Precise Orbit Determination (POD)
The ability to precisely determine a satellite's position on orbit is a key factor in the quality of altimetry data. Besides measurements acquired by the three location systems onboard the satellite, which are cross-calibrated, we now rely on increasingly accurate orbit determination models.
Different products require different levels of accuracy. Data generated within three hours are based on a preliminary orbit from the Diode onboard navigator (Doris). On the other hand, data generated 30 days post acquisition require the most accurate orbit possible and therefore demand more orbit data and more time for calculations.
Expected accuracy on the radial orbit component is 10 cm rms for three-hour data, 4 cm rms for three-day data, and 2.5 cm for 30-day data.

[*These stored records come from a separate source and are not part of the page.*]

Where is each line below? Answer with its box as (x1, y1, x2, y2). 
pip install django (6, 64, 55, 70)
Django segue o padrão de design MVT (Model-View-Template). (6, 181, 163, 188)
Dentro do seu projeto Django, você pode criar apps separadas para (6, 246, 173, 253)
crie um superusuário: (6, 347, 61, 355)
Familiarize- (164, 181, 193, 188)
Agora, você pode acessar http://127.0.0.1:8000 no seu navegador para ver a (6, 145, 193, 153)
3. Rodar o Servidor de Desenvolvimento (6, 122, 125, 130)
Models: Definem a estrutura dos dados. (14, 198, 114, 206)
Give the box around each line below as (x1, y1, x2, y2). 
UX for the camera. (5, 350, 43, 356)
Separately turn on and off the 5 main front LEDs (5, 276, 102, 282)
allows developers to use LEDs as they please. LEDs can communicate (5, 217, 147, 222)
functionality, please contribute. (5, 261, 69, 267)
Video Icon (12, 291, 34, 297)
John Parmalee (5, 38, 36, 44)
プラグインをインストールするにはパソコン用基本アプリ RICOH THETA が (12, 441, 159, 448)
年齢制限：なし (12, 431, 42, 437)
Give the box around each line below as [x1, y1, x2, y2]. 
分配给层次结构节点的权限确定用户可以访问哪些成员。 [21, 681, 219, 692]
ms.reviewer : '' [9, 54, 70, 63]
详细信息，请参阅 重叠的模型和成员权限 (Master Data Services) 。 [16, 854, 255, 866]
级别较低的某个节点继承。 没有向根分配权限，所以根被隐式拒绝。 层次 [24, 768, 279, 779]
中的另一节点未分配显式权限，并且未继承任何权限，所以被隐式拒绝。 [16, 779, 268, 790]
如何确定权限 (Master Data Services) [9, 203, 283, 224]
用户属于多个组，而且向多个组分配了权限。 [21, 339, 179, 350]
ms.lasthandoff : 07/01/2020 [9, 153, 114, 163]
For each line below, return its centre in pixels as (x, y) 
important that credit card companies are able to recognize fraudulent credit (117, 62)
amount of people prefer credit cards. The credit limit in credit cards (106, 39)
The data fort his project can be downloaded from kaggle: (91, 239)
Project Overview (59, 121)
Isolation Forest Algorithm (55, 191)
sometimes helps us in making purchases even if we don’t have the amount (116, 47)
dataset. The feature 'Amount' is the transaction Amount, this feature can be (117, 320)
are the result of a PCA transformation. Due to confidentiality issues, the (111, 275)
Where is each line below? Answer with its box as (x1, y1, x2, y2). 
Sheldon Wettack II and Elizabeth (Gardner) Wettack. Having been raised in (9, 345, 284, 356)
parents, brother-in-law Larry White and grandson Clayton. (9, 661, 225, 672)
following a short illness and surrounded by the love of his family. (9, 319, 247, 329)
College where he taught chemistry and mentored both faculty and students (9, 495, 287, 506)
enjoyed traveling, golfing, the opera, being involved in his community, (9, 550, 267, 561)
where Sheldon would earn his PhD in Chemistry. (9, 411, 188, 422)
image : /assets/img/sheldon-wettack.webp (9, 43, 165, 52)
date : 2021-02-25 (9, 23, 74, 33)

The ultimate aim is to achieve centimeter accuracy. Jason's orbit is consistent with that of Topex/Poseidon in terms of the satellite's position, orbit calculation methods, and models.
To reach the goal of an orbit error of just one centimeter, we need a detailed knowledge of the satellite and its variations—due to maneuvers, fuel consumption, solar panel orientation and so on—so that we can model the forces acting on it precisely (attraction, atmospheric drag, etc.). We also need to determine the gravity field very precisely. The geodesy missions (CHAMP, GRACE, and GOCE) help us to improve our understanding of these factors.